In den vergangenen 30 Jahren hat sich die Suizidrate in Österreich mehr als halbiert. Der Innsbrucker Psychiater Eberhard Deisenhammer kennt die Gründe dafür und weiß auch, wie man Menschen in einer schweren Krise helfen kann, doch wieder einen Ausweg zu finden.
Es ist ein sehr heikles Thema. Aber es ist ein wichtiges Thema, über das gesprochen werden muss. Das betont Eberhard A. Deisenhammer anlässlich des Welttages der Suizidprävention am 10. September. Der Psychiater und Psychotherapeut forscht an der Medizin-Uni Innsbruck seit vielen Jahren zu Suizidalität. Und er hat eine gute Nachricht: „In den vergangenen 30 Jahren ist die Suizidrate (Anm. Fälle pro 100.000 Einwohner) in Österreich von 28,3 im Jahr 1986 auf 11,8 2021 massiv zurückgegangen.“ Was allerdings auch stimmt: Österreich liegt im internationalen Vergleich leider immer noch im oberen Bereich.
In der Klinik erleben wir häufig, dass suizidale Menschen sehr erleichtert sind, wenn sie das offen ansprechen können und das Gefühl haben, verstanden zu werden.

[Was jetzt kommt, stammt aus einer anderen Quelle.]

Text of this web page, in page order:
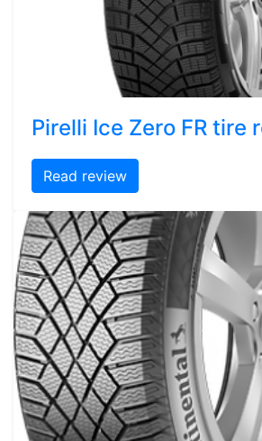
Pirelli Ice Zero FR tire
Read review
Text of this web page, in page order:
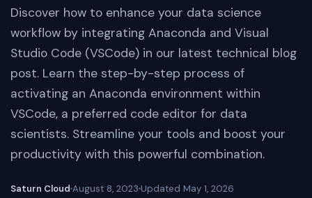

Eberhard A. Deisenhammer, Psychiater und Psychotherapeut
„Die Enttabuisierung des Themas ist wichtig“
Wie erklärt sich Deisenhammer den Rückgang? Der Fachmann nennt die Enttabuisierung von psychischen Erkrankungen und generell des Themas Suizid, sensible Berichterstattung und das Bemühen, Suizidmittel wie Schusswaffen schwer zugänglich zu machen, als wesentliche Gründe für die positive Entwicklung.
Wann Freunde und Familie aufhorchen sollen
Auch im konkreten Fall stuft der Psychiater das Darüber-Reden als zentral ein: „Durch das Ansprechen von Suizidalität bringt man niemanden erst auf die Idee dazu. In der Klinik erleben wir häufig, dass suizidale Menschen sehr erleichtert sind, wenn sie das offen ansprechen können und das Gefühl haben, verstanden zu werden.“ Wichtig sei es, rechtzeitig auf Veränderungen wie sozialer Rückzug, Depressionen oder vermehrter Alkohol-Konsum zu reagieren.

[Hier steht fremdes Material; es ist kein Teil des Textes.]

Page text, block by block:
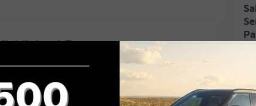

Es geht nicht um eine Lösung aller Probleme, sondern darum, wieder den Blick zu weiten.
Eberhard A. Deisenhammer, Psychiater und Psychotherapeut
„Kontakt und Kommunikation sind wesentlich in der Prävention“, erläutert Deisenhammer. Ziel müsse es sein, Menschen zu stärken, damit sie in Krisen nicht an den Punkt gelangen, an dem sie keinen anderen Ausweg mehr sehen. Studien belegen, dass dieser Moment oft nur wenige Minuten dauert - und doch alles verändert.
Rasche Hilfe für Menschen in einer seelischen Notlage
In Tirol wurde in den vergangenen Jahren ein breites Netzwerk an Anlaufstellen für Menschen in einer Krisensituation gesponnen. Lange Tradition hat die Telefonseelsorge. „Wir leben in einer Zeit des Umbruchs und der Veränderungen. Veränderung erzeugt Unsicherheit und diese schlägt sich auch im Alltagsleben nieder“, fasst Astrid Höpperger, Leiterin der Telefonseelsorge Innsbruck, die aktuelle emotionale Großwetterlage zusammen.

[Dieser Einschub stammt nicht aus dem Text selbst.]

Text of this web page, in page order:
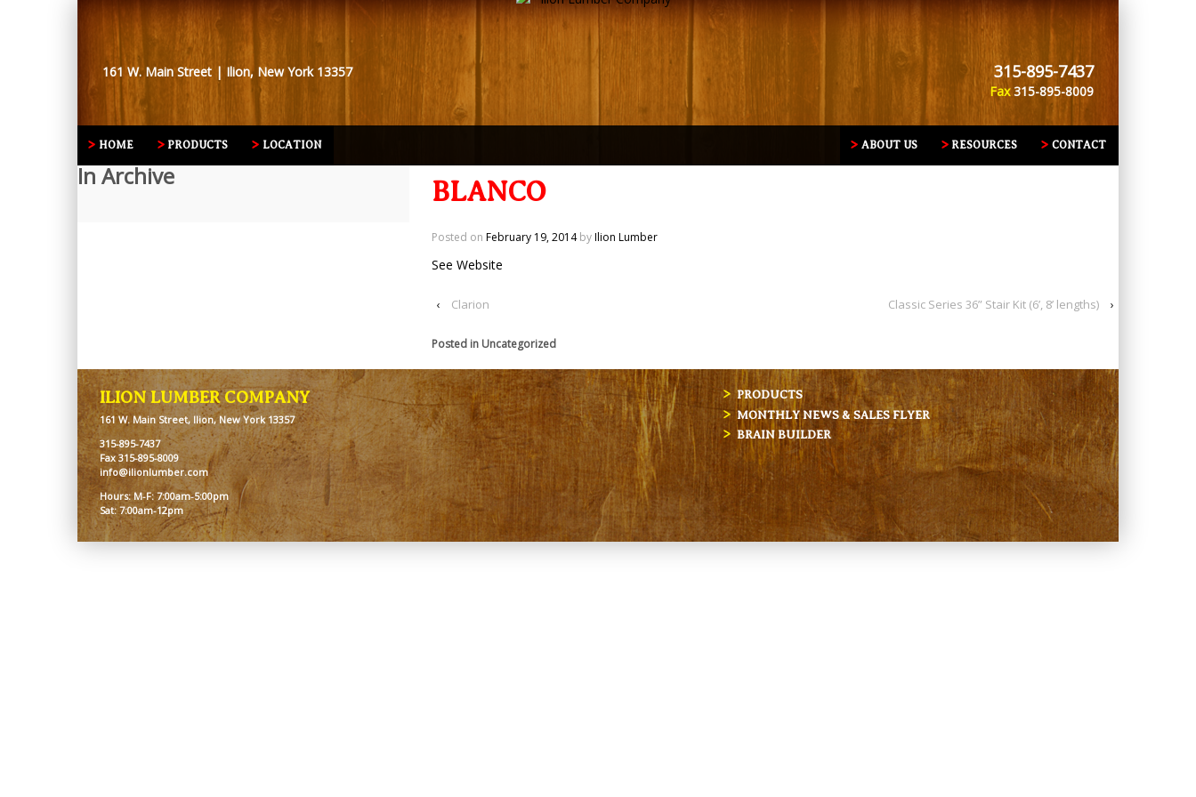
161 W. Main Street | Ilion, New York 13357 315-895-7437
Fax315-895-8009
HOME PRODUCTS LOCATION CONTACT
RESOURCES
ABOUT US
BLANCO
Posted onFebruary 19, 2014byIlion Lumber
See Website
‹ Clarion Classic Series 36” Stair Kit (6’, 8’ lengths) ›
Posted in Uncategorized
In Archive
ILION LUMBER COMPANY
161 W. Main Street, Ilion, New York 13357
315-895-7437
Fax 315-895-8009
info@ilionlumber.com
Hours: M-F: 7:00am-5:00pm
Sat: 7:00am-12pm
PRODUCTS
MONTHLY NEWS & SALES FLYER
BRAIN BUILDER

Erreichbar ist die Telefonseelsorge mittlerweile nicht mehr nur übers Telefon, sondern auch per Mail und als Chatberatung. Hilfe bei seelischen Krisen unter:
Umso wichtiger sei es, dass Menschen in einer Krise wissen, dass sie bei der Telefonseelsorge jederzeit jemanden zum Reden haben: „Es geht nicht um eine Lösung aller Probleme, sondern darum, wieder den Blick zu weiten.“ Gerade in der Suizidprävention sei das ein zentrales Ziel, betont Psychiater Eberhard A. Deisenhammer.